Study material:
┏━━

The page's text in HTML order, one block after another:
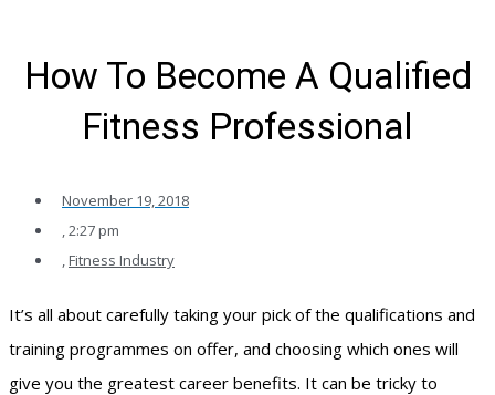
How To Become A Qualified
Fitness Professional
November 19, 2018
,2:27 pm
,Fitness Industry
It’s all about carefully taking your pick of the qualifications and
training programmes on offer, and choosing which ones will
give you the greatest career benefits. It can be tricky to
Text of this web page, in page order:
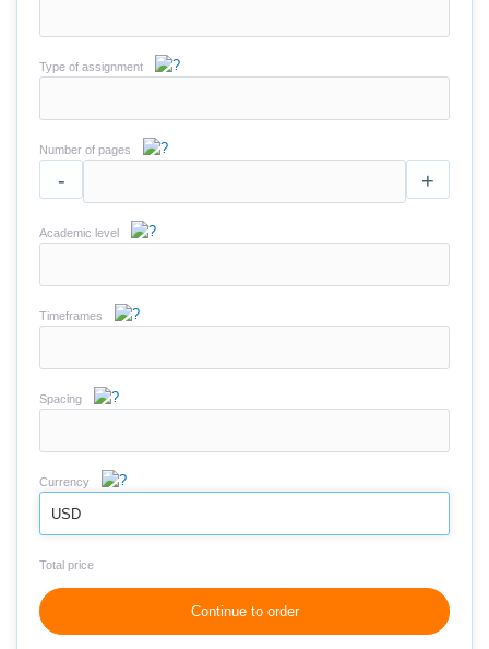
Type of assignment
Number of pages
- +
Academic level
Timeframes
Spacing
Currency
USD
Total price
Continue to order
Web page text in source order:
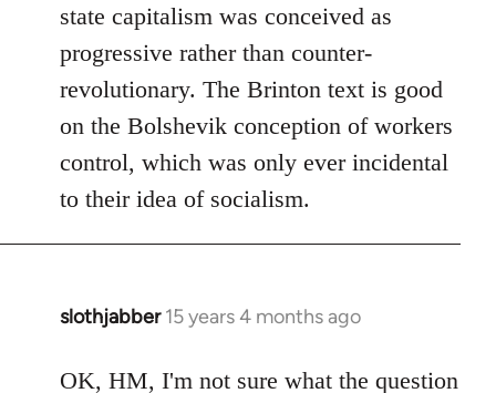
state capitalism was conceived as
progressive rather than counter-
revolutionary. The Brinton text is good
on the Bolshevik conception of workers
control, which was only ever incidental
to their idea of socialism.
slothjabber 15 years 4 months ago
In
to
OK, HM, I'm not sure what the question
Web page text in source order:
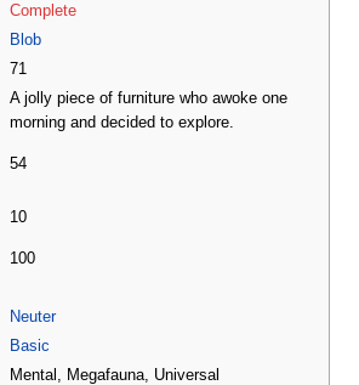
Complete
Blob
71
A jolly piece of furniture who awoke one
morning and decided to explore.
54
10
100
Neuter
Basic
Mental, Megafauna, Universal
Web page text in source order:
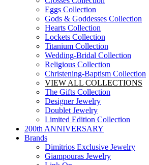
Eggs Collection
Gods & Goddesses Collection
Hearts Collection
Lockets Collection
Titanium Collection
Wedding-Bridal Collection
Religious Collection
Christening-Baptism Collection
VIEW ALL COLLECTIONS
The Gifts Collection
Designer Jewelry
Doublet Jewelry
Limited Edition Collection
200th ANNIVERSARY
Brands
Dimitrios Exclusive Jewelry
Giampouras Jewelry
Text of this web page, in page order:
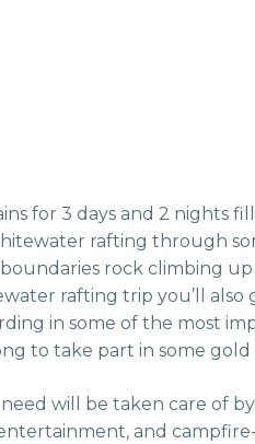
for 3 days and 2 nights
rafting through
rock climbing
rafting trip you’ll
in some of the most
to take part in some gold
will be taken care of
and
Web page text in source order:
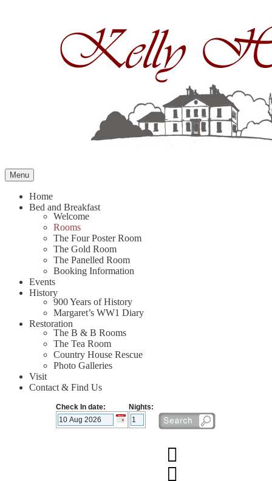
Menu
Home
Bed and Breakfast
Welcome
Rooms
The Four Poster Room
The Gold Room
The Panelled Room
Booking Information
Events
History
900 Years of History
Margaret’s WW1 Diary
Restoration
The B & B Rooms
The Tea Room
Country House Rescue
Photo Galleries
Visit
Contact & Find Us
Check In date: Nights:
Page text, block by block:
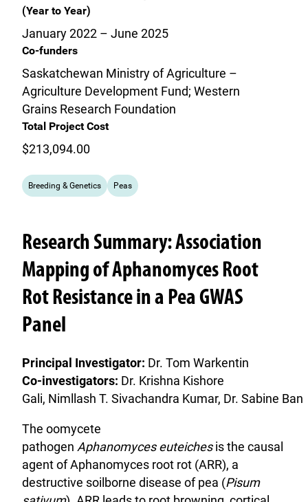
(Year to Year)
January 2022 – June 2025
Co-funders
Saskatchewan Ministry of Agriculture –
Agriculture Development Fund; Western
Grains Research Foundation
Total Project Cost
$213,094.00
Breeding & Genetics Peas
Research Summary: Association
Mapping of Aphanomyces Root
Rot Resistance in a Pea GWAS
Panel
Principal Investigator: Dr. Tom Warkentin
Co-investigators: Dr. Krishna Kishore
Gali, Nimllash T. Sivachandra Kumar, Dr. Sabine
The oomycete
pathogen Aphanomyces euteichesis the causal
agent of Aphanomyces root rot (ARR), a
destructive soilborne disease of pea (Pisum
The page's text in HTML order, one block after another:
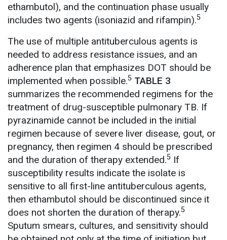
ethambutol), and the continuation phase usually
includes two agents (isoniazid and rifampin).5
The use of multiple antituberculous agents is
needed to address resistance issues, and an
adherence plan that emphasizes DOT should be
implemented when possible.5 TABLE 3
summarizes the recommended regimens for the
treatment of drug-susceptible pulmonary TB. If
pyrazinamide cannot be included in the initial
regimen because of severe liver disease, gout, or
pregnancy, then regimen 4 should be prescribed
and the duration of therapy extended.5 If
susceptibility results indicate the isolate is
sensitive to all first-line antituberculous agents,
then ethambutol should be discontinued since it
does not shorten the duration of therapy.5
Sputum smears, cultures, and sensitivity should
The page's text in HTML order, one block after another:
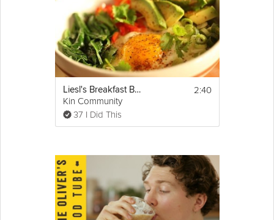
Liesl's Breakfast Bowl
Kin Community
37 I Did This
2:40
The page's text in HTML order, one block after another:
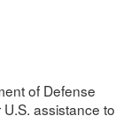
of Defense
assistance to
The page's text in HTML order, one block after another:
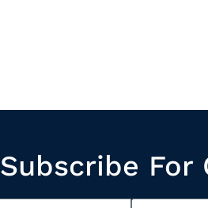
Subscribe For
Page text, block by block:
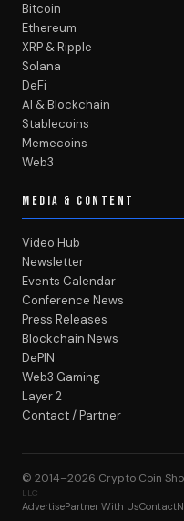
Bitcoin
Ethereum
XRP & Ripple
Solana
DeFi
AI & Blockchain
Stablecoins
Memecoins
Web3
MEDIA & CONTENT
Video Hub
Newsletter
Events Calendar
Conference News
Press Releases
Blockchain News
DePIN
Web3 Gaming
Layer 2
Contact / Partner
© 2014–2026 Crypto Coin
LLC
AdvertisePartner With UsContact
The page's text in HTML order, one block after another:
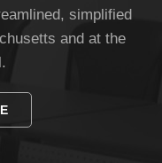
simplified
and at the
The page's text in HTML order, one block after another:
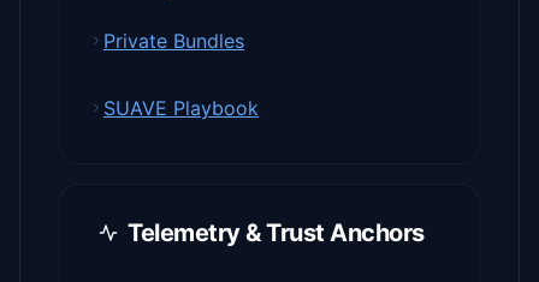
Private Bundles
SUAVE Playbook
Telemetry & Trust Anchors
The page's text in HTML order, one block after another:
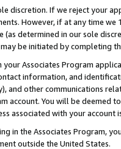
discretion. If we reject your
However, if at any time
(as determined in our sole
be initiated by completing
Associates Program
information, and
and other communications
account. You will be deemed
associated with your account
in the Associates Program,
outside the United States.
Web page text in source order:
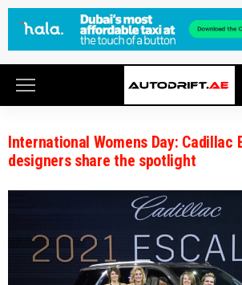
International Womens Day: Cadillac
designers share the spotlight
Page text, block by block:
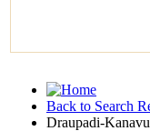
Back to Search
Draupadi-
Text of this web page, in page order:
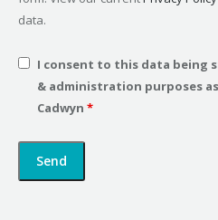
data.
I consent to this data being
& administration purposes
Cadwyn*
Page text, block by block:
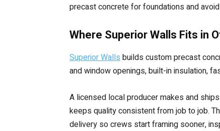
precast concrete for foundations and
Where Superior Walls Fits in
Superior Walls builds custom precast
and window openings, built-in insulation,
A licensed local producer makes and
keeps quality consistent from job to job.
delivery so crews start framing sooner,
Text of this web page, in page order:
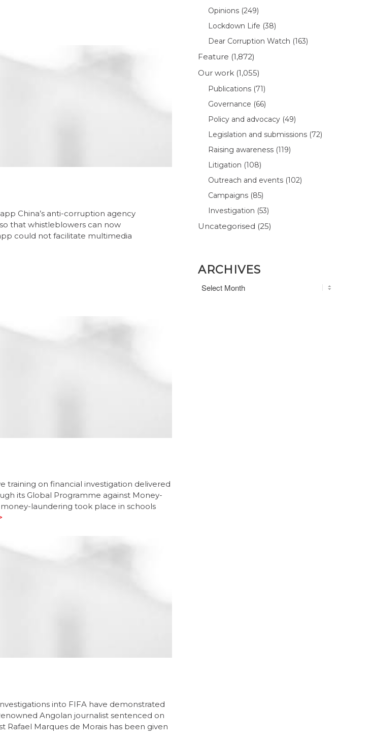
China’s anti-corruption agency
that whistleblowers can now
could not facilitate multimedia
training on financial investigation delivered
its Global Programme against Money-
laundering took place in schools
into FIFA have demonstrated
Angolan journalist sentenced on
Marques de Morais has been given
Opinions (249)
Lockdown Life (38)
Dear Corruption Watch (163)
Feature (1,872)
Our work (1,055)
Publications (71)
Governance (66)
Policy and advocacy (49)
Legislation and submissions (72)
Raising awareness (119)
Litigation (108)
Outreach and events (102)
Campaigns (85)
Investigation (53)
Uncategorised (25)
ARCHIVES
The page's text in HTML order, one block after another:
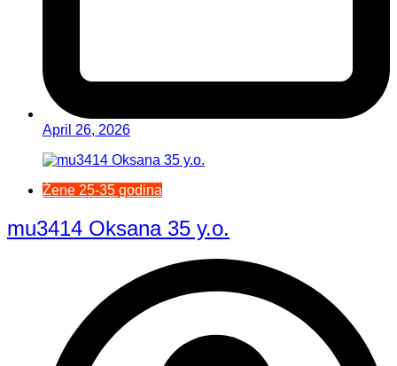
April 26, 2026
Žene 25-35 godina
mu3414 Oksana 35 y.o.
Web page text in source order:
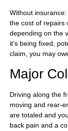
Without
the cost of repairs
depending on the
it’s being fixed,
claim, you may
Major
Driving along the
moving and rear-
are totaled and
back pain and a
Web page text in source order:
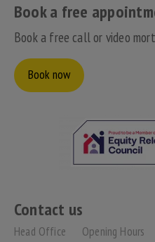
Book a free
Book a free call or video
Book now
Contact us
Head Office Opening Hours
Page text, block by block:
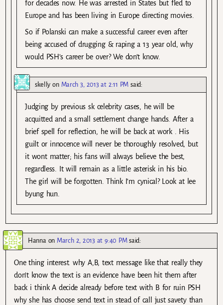
for decades now. He was arrested in States but fled to
Europe and has been living in Europe directing movies.
So if Polanski can make a successful career even after
being accused of drugging & raping a 13 year old, why
would PSH’s career be over? We don’t know.
skelly on March 3, 2013 at 2:11 PM said:
Judging by previous sk celebrity cases, he will be
acquitted and a small settlement change hands. After a
brief spell for reflection, he will be back at work . His
guilt or innocence will never be thoroughly resolved, but
it wont matter; his fans will always believe the best,
regardless. It will remain as a little asterisk in his bio.
The girl will be forgotten. Think I’m cynical? Look at lee
byung hun.
Hannaon March 2, 2013 at 9:40 PM said:
One thing interest. why A,B, text message like that really they
don’t know the text is an evidence have been hit them after
back i think A decide already before text with B for ruin PSH
why she has choose send text in stead of call just savety than
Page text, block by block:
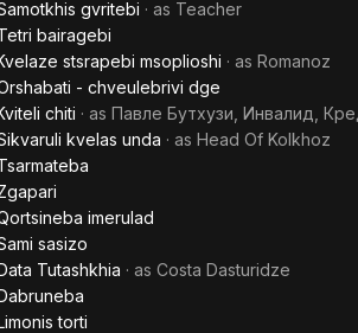
gvritebi · as Teacher
bairagebi
stsrapebi msoplioshi · as Romanoz
- chveulebrivi dge
chiti · as Павле Бутхузи, Инвалид,
kvelas unda · as Head Of Kolkhoz
imerulad
sasizo
Tutashkhia · as Costa Dasturidze
torti
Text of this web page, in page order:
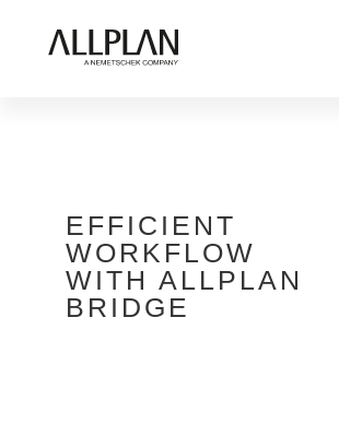
EFFICIENT
WORKFLOW
WITH ALLPLAN
BRIDGE
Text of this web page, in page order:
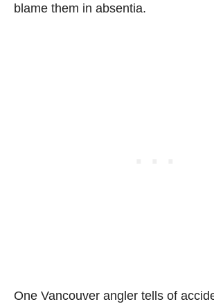
blame them in absentia.
One Vancouver angler tells of

┗━━

What you should do:
Write out every entry above exactly as it stands, minus the pictures.

Solution to this task:
The page's text in HTML order, one block after another:
How To Become A Qualified
Fitness Professional
November 19, 2018
,2:27 pm
,Fitness Industry
It’s all about carefully taking your pick of the qualifications and
training programmes on offer, and choosing which ones will
give you the greatest career benefits. It can be tricky to
Text of this web page, in page order:
Type of assignment
Number of pages
- +
Academic level
Timeframes
Spacing
Currency
USD
Total price
Continue to order
Web page text in source order:
state capitalism was conceived as
progressive rather than counter-
revolutionary. The Brinton text is good
on the Bolshevik conception of workers
control, which was only ever incidental
to their idea of socialism.
slothjabber 15 years 4 months ago
In
to
OK, HM, I'm not sure what the question
Web page text in source order:
Complete
Blob
71
A jolly piece of furniture who awoke one
morning and decided to explore.
54
10
100
Neuter
Basic
Mental, Megafauna, Universal
Web page text in source order:
Eggs Collection
Gods & Goddesses Collection
Hearts Collection
Lockets Collection
Titanium Collection
Wedding-Bridal Collection
Religious Collection
Christening-Baptism Collection
VIEW ALL COLLECTIONS
The Gifts Collection
Designer Jewelry
Doublet Jewelry
Limited Edition Collection
200th ANNIVERSARY
Brands
Dimitrios Exclusive Jewelry
Giampouras Jewelry
Text of this web page, in page order:
for 3 days and 2 nights
rafting through
rock climbing
rafting trip you’ll
in some of the most
to take part in some gold
will be taken care of
and
Web page text in source order:
Menu
Home
Bed and Breakfast
Welcome
Rooms
The Four Poster Room
The Gold Room
The Panelled Room
Booking Information
Events
History
900 Years of History
Margaret’s WW1 Diary
Restoration
The B & B Rooms
The Tea Room
Country House Rescue
Photo Galleries
Visit
Contact & Find Us
Check In date: Nights:
Page text, block by block:
(Year to Year)
January 2022 – June 2025
Co-funders
Saskatchewan Ministry of Agriculture –
Agriculture Development Fund; Western
Grains Research Foundation
Total Project Cost
$213,094.00
Breeding & Genetics Peas
Research Summary: Association
Mapping of Aphanomyces Root
Rot Resistance in a Pea GWAS
Panel
Principal Investigator: Dr. Tom Warkentin
Co-investigators: Dr. Krishna Kishore
Gali, Nimllash T. Sivachandra Kumar, Dr. Sabine
The oomycete
pathogen Aphanomyces euteichesis the causal
agent of Aphanomyces root rot (ARR), a
destructive soilborne disease of pea (Pisum
The page's text in HTML order, one block after another:
ethambutol), and the continuation phase usually
includes two agents (isoniazid and rifampin).5
The use of multiple antituberculous agents is
needed to address resistance issues, and an
adherence plan that emphasizes DOT should be
implemented when possible.5 TABLE 3
summarizes the recommended regimens for the
treatment of drug-susceptible pulmonary TB. If
pyrazinamide cannot be included in the initial
regimen because of severe liver disease, gout, or
pregnancy, then regimen 4 should be prescribed
and the duration of therapy extended.5 If
susceptibility results indicate the isolate is
sensitive to all first-line antituberculous agents,
then ethambutol should be discontinued since it
does not shorten the duration of therapy.5
Sputum smears, cultures, and sensitivity should
The page's text in HTML order, one block after another:
Liesl's Breakfast Bowl
Kin Community
37 I Did This
2:40
The page's text in HTML order, one block after another:
of Defense
assistance to
The page's text in HTML order, one block after another:
Subscribe For
Page text, block by block:
Bitcoin
Ethereum
XRP & Ripple
Solana
DeFi
AI & Blockchain
Stablecoins
Memecoins
Web3
MEDIA & CONTENT
Video Hub
Newsletter
Events Calendar
Conference News
Press Releases
Blockchain News
DePIN
Web3 Gaming
Layer 2
Contact / Partner
© 2014–2026 Crypto Coin
LLC
AdvertisePartner With UsContact
The page's text in HTML order, one block after another:
simplified
and at the
The page's text in HTML order, one block after another:
Private Bundles
SUAVE Playbook
Telemetry & Trust Anchors
The page's text in HTML order, one block after another:
discretion. If we reject your
However, if at any time
(as determined in our sole
be initiated by completing
Associates Program
information, and
and other communications
account. You will be deemed
associated with your account
in the Associates Program,
outside the United States.
Web page text in source order:
International Womens Day: Cadillac
designers share the spotlight
Page text, block by block:
Back to Search
Draupadi-
Text of this web page, in page order:
data.
I consent to this data being
& administration purposes
Cadwyn*
Page text, block by block:
precast concrete for foundations and
Where Superior Walls Fits in
Superior Walls builds custom precast
and window openings, built-in insulation,
A licensed local producer makes and
keeps quality consistent from job to job.
delivery so crews start framing sooner,
Text of this web page, in page order:
China’s anti-corruption agency
that whistleblowers can now
could not facilitate multimedia
training on financial investigation delivered
its Global Programme against Money-
laundering took place in schools
into FIFA have demonstrated
Angolan journalist sentenced on
Marques de Morais has been given
Opinions (249)
Lockdown Life (38)
Dear Corruption Watch (163)
Feature (1,872)
Our work (1,055)
Publications (71)
Governance (66)
Policy and advocacy (49)
Legislation and submissions (72)
Raising awareness (119)
Litigation (108)
Outreach and events (102)
Campaigns (85)
Investigation (53)
Uncategorised (25)
ARCHIVES
The page's text in HTML order, one block after another:
April 26, 2026
Žene 25-35 godina
mu3414 Oksana 35 y.o.
Web page text in source order:
Without
the cost of repairs
depending on the
it’s being fixed,
claim, you may
Major
Driving along the
moving and rear-
are totaled and
back pain and a
Web page text in source order:
Book a free
Book a free call or video
Book now
Contact us
Head Office Opening Hours
Page text, block by block:
for decades now. He was arrested in States but fled to
Europe and has been living in Europe directing movies.
So if Polanski can make a successful career even after
being accused of drugging & raping a 13 year old, why
would PSH’s career be over? We don’t know.
skelly on March 3, 2013 at 2:11 PM said:
Judging by previous sk celebrity cases, he will be
acquitted and a small settlement change hands. After a
brief spell for reflection, he will be back at work . His
guilt or innocence will never be thoroughly resolved, but
it wont matter; his fans will always believe the best,
regardless. It will remain as a little asterisk in his bio.
The girl will be forgotten. Think I’m cynical? Look at lee
byung hun.
Hannaon March 2, 2013 at 9:40 PM said:
One thing interest. why A,B, text message like that really they
don’t know the text is an evidence have been hit them after
back i think A decide already before text with B for ruin PSH
why she has choose send text in stead of call just savety than
Page text, block by block:
gvritebi · as Teacher
bairagebi
stsrapebi msoplioshi · as Romanoz
- chveulebrivi dge
chiti · as Павле Бутхузи, Инвалид,
kvelas unda · as Head Of Kolkhoz
imerulad
sasizo
Tutashkhia · as Costa Dasturidze
torti
Text of this web page, in page order:
EFFICIENT
WORKFLOW
WITH ALLPLAN
BRIDGE
Text of this web page, in page order:
blame them in absentia.
One Vancouver angler tells of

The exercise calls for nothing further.